__EXERCISE DATA__.
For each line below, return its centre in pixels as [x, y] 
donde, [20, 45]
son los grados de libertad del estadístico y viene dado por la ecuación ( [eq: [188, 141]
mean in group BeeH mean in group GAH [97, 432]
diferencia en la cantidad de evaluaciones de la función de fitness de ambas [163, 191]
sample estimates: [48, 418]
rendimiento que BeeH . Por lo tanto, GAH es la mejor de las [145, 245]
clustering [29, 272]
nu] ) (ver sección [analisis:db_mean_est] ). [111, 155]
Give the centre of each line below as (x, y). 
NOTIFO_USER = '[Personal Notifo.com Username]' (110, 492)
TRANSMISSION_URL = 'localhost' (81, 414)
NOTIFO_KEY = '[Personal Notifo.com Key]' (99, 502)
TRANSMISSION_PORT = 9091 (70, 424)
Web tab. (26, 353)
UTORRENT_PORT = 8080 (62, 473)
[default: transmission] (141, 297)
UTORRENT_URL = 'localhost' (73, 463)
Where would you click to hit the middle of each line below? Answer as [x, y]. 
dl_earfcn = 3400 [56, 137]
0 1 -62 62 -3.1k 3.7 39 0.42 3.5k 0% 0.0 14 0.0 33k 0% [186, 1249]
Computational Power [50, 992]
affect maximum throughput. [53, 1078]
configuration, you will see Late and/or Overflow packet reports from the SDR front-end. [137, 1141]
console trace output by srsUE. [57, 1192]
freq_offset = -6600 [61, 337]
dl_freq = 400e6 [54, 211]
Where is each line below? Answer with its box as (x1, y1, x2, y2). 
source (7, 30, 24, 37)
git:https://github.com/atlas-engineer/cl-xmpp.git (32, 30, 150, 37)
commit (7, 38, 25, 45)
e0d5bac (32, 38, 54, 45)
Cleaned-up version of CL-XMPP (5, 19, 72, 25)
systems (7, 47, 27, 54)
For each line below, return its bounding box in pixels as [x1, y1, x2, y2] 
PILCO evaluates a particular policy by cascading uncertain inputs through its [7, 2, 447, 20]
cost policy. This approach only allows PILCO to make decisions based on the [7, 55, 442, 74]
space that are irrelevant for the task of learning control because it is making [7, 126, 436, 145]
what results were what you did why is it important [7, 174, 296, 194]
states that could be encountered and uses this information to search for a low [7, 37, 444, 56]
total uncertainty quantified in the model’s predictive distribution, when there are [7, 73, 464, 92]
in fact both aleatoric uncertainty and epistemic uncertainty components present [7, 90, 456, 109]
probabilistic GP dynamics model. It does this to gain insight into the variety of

...

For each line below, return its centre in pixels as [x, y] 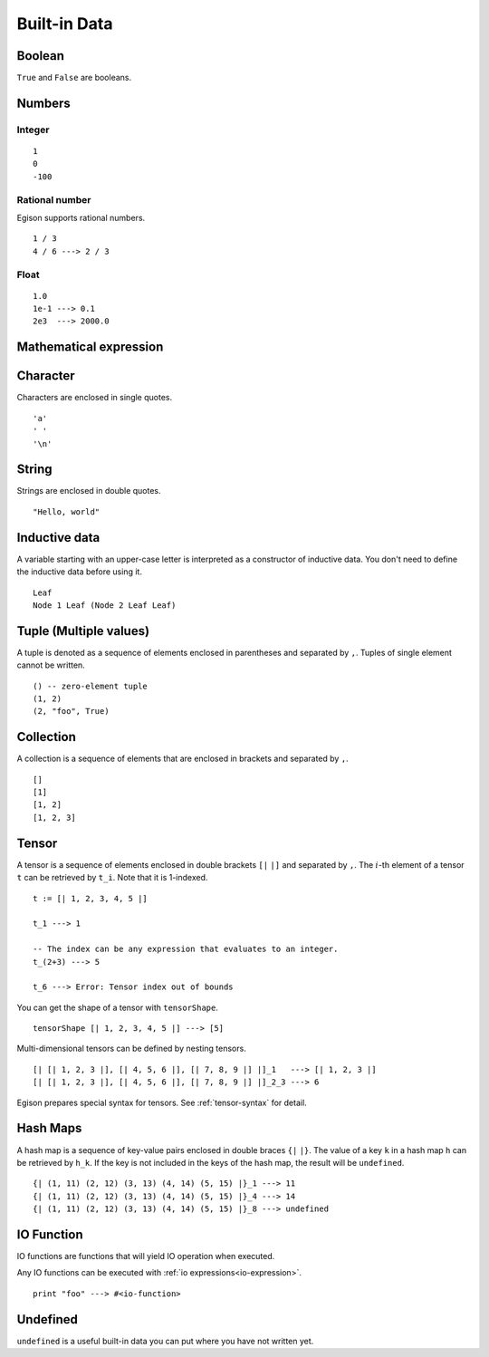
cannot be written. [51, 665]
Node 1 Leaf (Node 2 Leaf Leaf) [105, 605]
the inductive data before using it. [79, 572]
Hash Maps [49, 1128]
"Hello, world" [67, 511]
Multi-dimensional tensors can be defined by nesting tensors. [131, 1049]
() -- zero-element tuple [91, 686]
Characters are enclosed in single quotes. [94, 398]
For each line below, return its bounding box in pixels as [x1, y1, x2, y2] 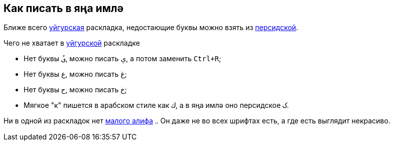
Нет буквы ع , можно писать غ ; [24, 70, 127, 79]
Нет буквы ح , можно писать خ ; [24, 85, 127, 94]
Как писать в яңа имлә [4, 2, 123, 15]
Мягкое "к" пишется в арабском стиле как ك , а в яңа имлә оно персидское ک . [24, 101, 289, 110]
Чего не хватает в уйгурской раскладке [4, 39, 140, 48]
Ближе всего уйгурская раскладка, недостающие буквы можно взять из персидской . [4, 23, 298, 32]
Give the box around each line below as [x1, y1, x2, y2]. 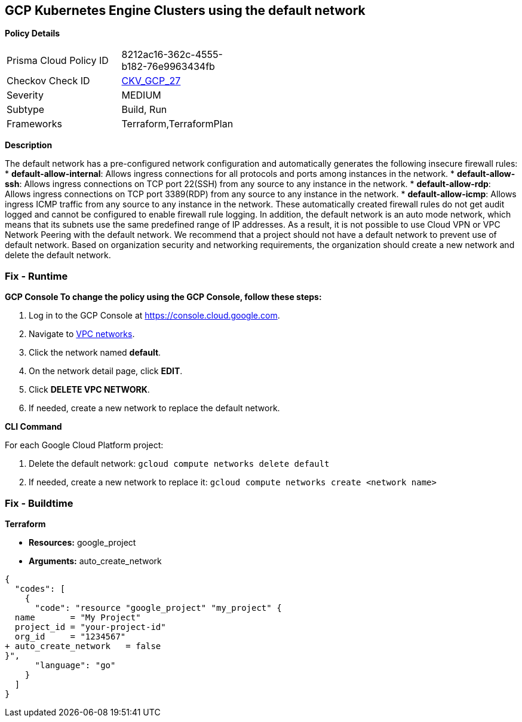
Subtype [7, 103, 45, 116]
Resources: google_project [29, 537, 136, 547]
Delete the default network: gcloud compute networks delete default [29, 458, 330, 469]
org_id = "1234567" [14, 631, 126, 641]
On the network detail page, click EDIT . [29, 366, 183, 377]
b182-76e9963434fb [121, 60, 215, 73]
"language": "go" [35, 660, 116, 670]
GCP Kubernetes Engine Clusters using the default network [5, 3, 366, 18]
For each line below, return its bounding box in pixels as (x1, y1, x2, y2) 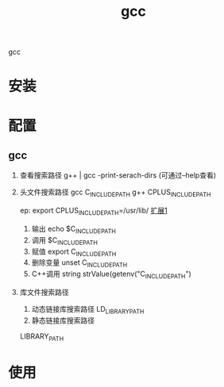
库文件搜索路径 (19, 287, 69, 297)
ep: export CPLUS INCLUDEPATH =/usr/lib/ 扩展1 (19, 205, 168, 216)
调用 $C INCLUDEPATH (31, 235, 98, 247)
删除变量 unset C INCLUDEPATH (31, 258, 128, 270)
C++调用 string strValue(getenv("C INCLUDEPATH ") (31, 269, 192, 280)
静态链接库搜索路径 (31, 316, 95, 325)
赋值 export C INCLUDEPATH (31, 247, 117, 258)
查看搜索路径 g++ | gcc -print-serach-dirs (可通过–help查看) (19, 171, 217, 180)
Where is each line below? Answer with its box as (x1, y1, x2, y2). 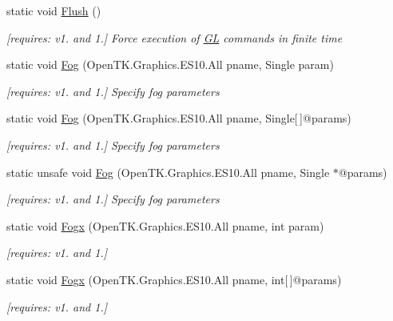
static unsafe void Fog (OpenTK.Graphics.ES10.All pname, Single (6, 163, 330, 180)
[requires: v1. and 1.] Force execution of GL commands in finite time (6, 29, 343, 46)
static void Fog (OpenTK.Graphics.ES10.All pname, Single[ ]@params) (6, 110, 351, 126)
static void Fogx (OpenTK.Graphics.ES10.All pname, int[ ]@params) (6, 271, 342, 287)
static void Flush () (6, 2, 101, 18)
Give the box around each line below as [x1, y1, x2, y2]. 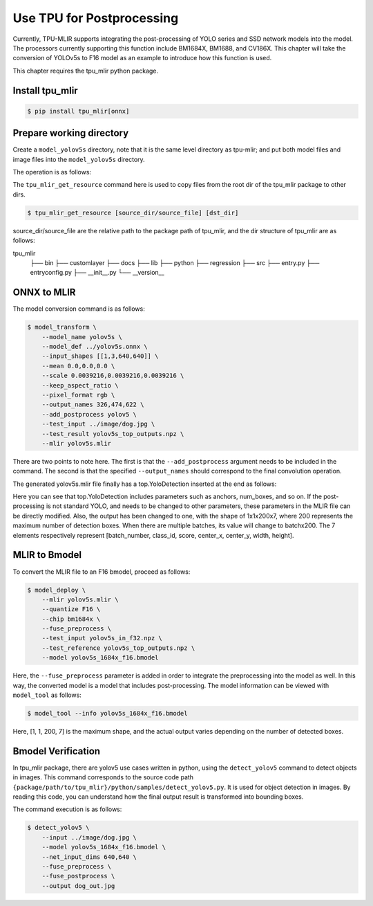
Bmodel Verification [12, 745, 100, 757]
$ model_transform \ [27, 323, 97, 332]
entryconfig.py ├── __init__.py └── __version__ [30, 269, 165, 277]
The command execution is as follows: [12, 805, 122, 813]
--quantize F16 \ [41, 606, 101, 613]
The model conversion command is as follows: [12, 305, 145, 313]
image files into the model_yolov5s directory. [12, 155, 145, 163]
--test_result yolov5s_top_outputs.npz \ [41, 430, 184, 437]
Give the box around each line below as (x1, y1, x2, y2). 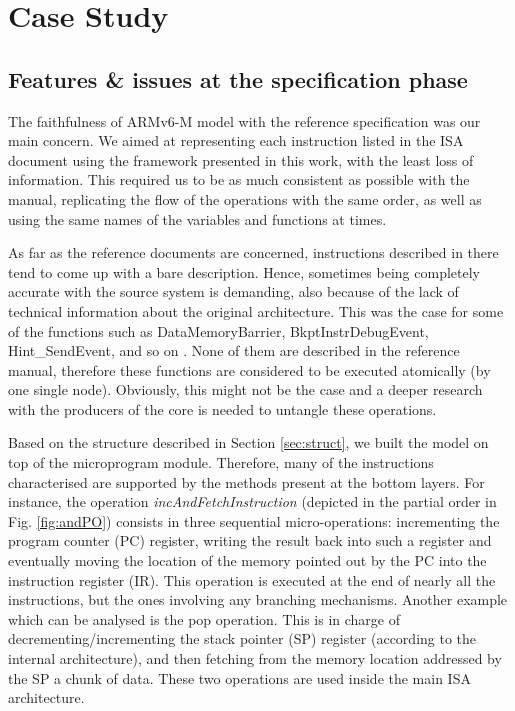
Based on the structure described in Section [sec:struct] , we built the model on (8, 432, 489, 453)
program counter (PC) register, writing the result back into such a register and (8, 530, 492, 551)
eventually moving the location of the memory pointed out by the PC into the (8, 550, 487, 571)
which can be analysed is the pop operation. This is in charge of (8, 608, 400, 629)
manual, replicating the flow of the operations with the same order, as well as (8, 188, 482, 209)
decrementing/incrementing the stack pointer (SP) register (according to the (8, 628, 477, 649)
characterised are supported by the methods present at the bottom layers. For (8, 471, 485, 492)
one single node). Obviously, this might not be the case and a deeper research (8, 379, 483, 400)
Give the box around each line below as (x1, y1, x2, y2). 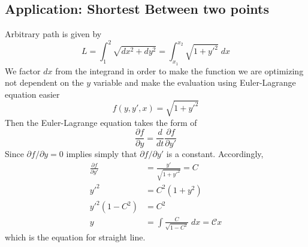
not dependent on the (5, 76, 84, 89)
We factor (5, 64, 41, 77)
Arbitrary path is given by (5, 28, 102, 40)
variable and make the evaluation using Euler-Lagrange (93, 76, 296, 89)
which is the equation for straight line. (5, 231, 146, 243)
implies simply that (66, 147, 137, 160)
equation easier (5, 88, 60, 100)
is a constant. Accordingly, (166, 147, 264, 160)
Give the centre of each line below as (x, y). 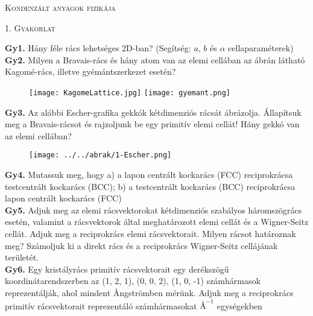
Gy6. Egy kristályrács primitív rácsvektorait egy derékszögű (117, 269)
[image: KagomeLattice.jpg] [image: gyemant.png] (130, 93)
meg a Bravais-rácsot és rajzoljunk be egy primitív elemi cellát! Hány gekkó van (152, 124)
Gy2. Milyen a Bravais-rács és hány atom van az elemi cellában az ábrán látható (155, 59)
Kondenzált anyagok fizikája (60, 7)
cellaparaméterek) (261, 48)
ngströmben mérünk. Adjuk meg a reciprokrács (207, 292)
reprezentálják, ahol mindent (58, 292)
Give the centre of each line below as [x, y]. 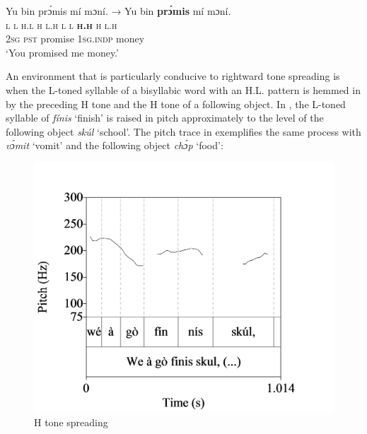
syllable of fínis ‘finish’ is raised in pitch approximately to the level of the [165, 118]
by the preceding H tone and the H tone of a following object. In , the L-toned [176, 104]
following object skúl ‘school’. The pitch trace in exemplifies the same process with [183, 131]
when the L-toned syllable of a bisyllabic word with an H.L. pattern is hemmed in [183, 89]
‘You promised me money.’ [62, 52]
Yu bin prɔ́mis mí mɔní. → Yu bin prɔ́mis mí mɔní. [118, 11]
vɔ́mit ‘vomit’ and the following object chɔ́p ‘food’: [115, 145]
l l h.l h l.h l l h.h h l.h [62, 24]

* * *

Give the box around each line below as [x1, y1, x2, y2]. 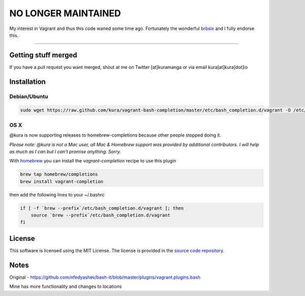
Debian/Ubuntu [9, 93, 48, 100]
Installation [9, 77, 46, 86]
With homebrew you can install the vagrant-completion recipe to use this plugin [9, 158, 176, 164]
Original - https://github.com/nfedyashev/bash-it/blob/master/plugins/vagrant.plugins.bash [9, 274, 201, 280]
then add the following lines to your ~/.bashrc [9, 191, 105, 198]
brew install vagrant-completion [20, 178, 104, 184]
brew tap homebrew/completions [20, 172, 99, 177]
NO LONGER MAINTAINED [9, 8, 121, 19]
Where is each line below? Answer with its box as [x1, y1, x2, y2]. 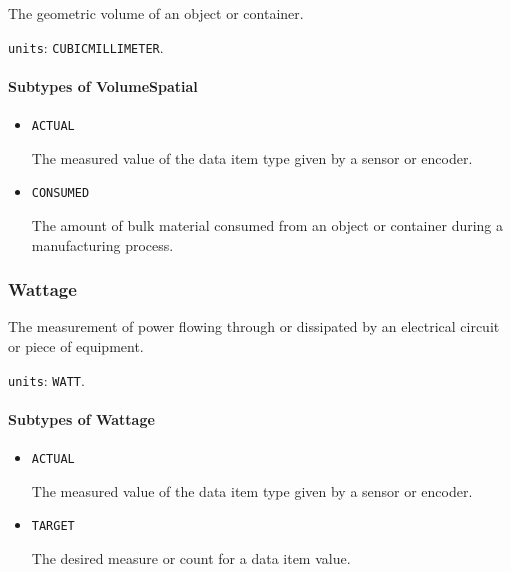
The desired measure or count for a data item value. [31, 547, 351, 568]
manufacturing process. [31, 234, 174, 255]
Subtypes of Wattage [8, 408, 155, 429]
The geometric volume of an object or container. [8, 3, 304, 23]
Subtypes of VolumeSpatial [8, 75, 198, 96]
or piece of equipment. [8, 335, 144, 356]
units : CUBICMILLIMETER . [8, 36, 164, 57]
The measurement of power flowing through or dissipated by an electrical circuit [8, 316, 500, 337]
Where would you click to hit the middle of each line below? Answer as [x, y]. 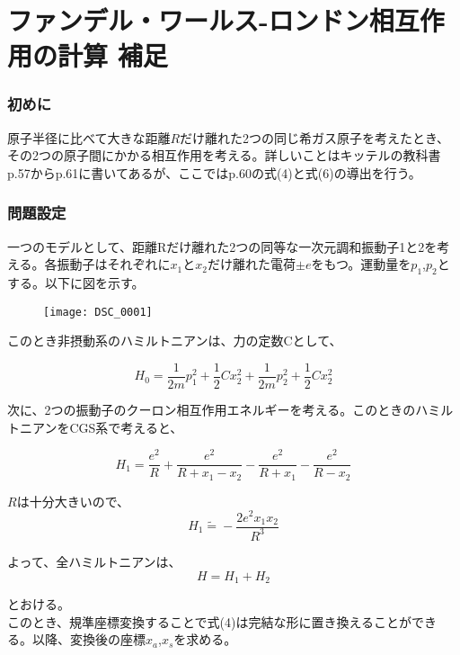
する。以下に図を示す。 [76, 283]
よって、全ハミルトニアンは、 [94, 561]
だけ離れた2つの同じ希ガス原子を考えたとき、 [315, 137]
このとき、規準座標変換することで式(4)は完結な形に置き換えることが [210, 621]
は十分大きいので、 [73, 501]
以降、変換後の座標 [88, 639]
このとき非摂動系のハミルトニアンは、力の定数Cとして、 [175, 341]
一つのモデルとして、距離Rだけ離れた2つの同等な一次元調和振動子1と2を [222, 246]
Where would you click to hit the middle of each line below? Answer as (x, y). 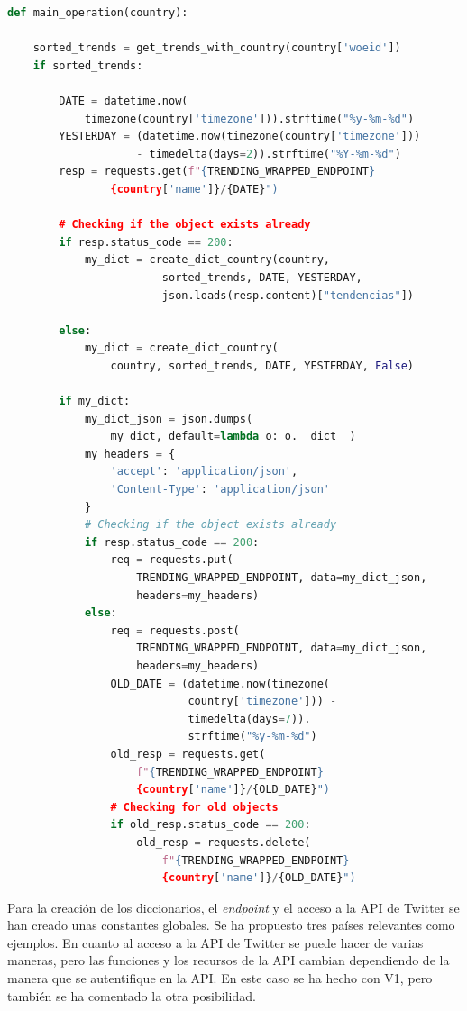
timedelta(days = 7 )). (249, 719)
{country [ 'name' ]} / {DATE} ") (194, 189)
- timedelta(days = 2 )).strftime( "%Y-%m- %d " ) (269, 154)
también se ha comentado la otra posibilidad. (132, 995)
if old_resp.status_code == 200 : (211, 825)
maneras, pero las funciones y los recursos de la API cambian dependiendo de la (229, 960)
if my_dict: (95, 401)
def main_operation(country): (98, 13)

__WHAT IS NEEDED__. Within the listing above, copy exactly the lines that start at the one with "entryconfig.py ├── __init__.py" and continue through the one with "one single node).". Omit pictures.

__SOLUTION__.
entryconfig.py ├── __init__.py └── __version__ [30, 269, 165, 277]
The command execution is as follows: [12, 805, 122, 813]
--quantize F16 \ [41, 606, 101, 613]
The model conversion command is as follows: [12, 305, 145, 313]
image files into the model_yolov5s directory. [12, 155, 145, 163]
--test_result yolov5s_top_outputs.npz \ [41, 430, 184, 437]
Give the box around each line below as (x1, y1, x2, y2). 
Based on the structure described in Section [sec:struct] , we built the model on (8, 432, 489, 453)
program counter (PC) register, writing the result back into such a register and (8, 530, 492, 551)
eventually moving the location of the memory pointed out by the PC into the (8, 550, 487, 571)
which can be analysed is the pop operation. This is in charge of (8, 608, 400, 629)
manual, replicating the flow of the operations with the same order, as well as (8, 188, 482, 209)
decrementing/incrementing the stack pointer (SP) register (according to the (8, 628, 477, 649)
characterised are supported by the methods present at the bottom layers. For (8, 471, 485, 492)
one single node). Obviously, this might not be the case and a deeper research (8, 379, 483, 400)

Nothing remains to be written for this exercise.